Insomma, una maggiore flessibilità permetterebbe di rilanciare la produttività?

Se le piccole imprese potessero contare sugli sgravi in relazione al salario di produttività e ai lavoratori a tempo parziale, che costano meno anche in termini di contributi, i loro costi del lavoro si ridurrebbero. Le statistiche della Germania rivelano dei costi del lavoro minore, ma i contributi tedeschi per il lavoro a tempo indeterminato ordinario sono uguali ai nostri. La media totale dei contributi finisce però per essere superiore e gli impianti sono anche sfruttati di meno.

 

Quanto contano invece le regole Ue sul credito?

Per quanto riguarda il credito, la Bce ha fatto il massimo che poteva al punto che il governatore Mario Draghi è considerato un criminale dai tedeschi perché ha abbassato il tasso d’interesse allo 0,25%. Un membro non italiano della Bce prospetta addirittura il tasso negativo.
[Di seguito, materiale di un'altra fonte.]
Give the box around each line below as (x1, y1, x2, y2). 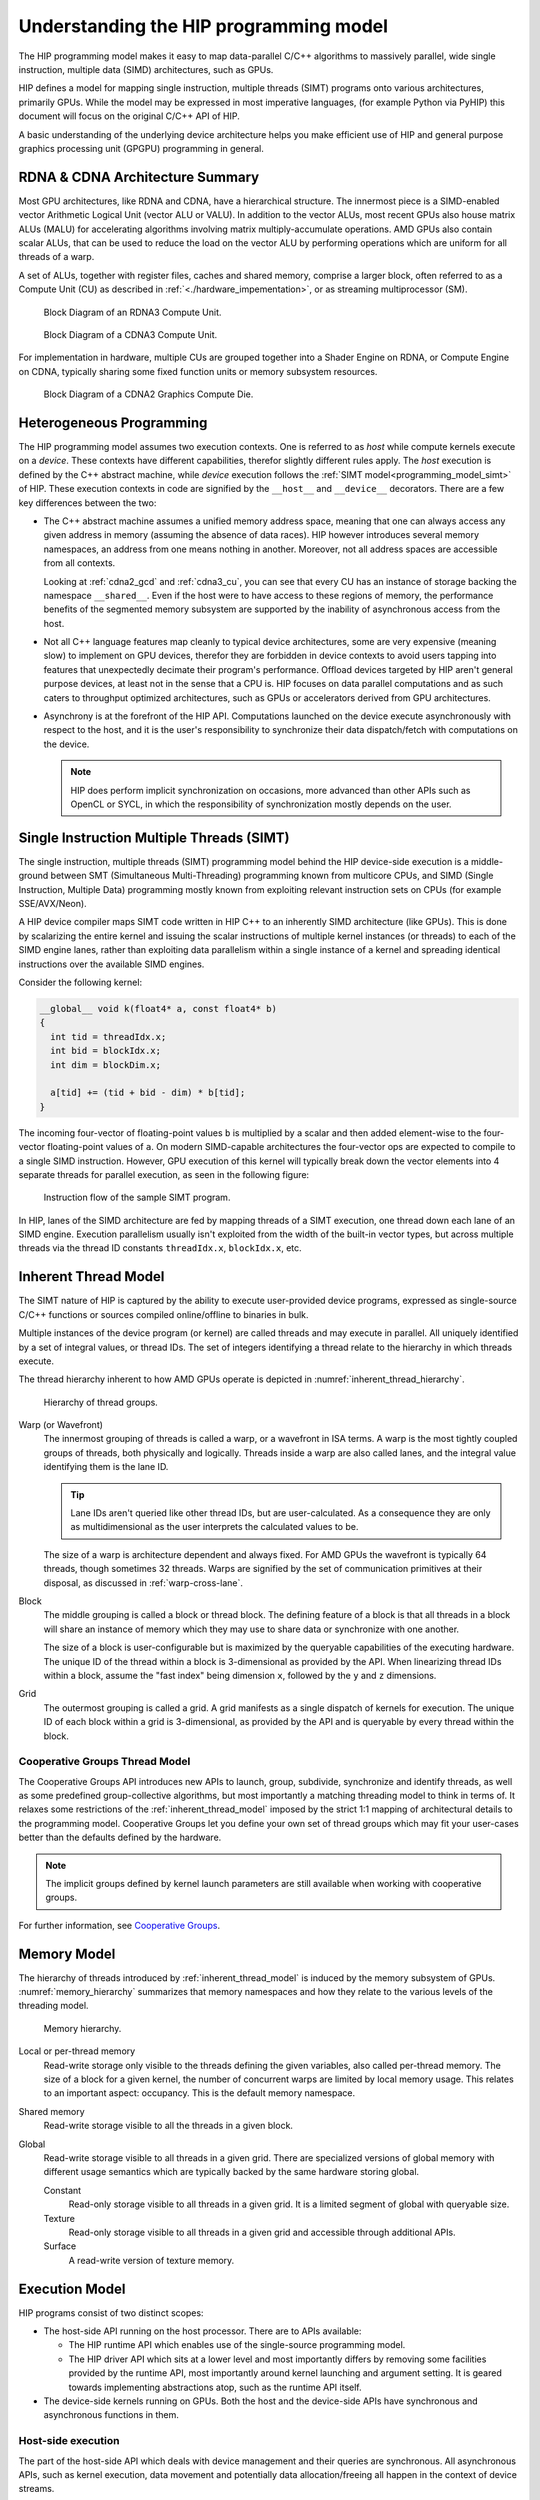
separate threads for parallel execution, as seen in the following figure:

Non essendoci l’Unione bancaria, questo basso tasso non consente comunque all’Italia di trarre dei benefici.

 

Per quali motivi?

L’unione bancaria consentirebbe a ogni banca, grande o piccola, di operare in tutti i Paesi dell’Ue in modo chiaro, trasparente e certo. A quel punto il credito in Italia sarebbe erogato a condizioni analoghe a quanto avviene in Germania. A Berlino il tasso d’interesse aumenterebbe un po’, mentre nel nostro Paese si ridurrebbe. È come quando si toglie la barriera tra due vasi comunicanti e il loro livello diventa uguale. Occorre quindi eliminare questa barriera costituendo l’unione bancaria.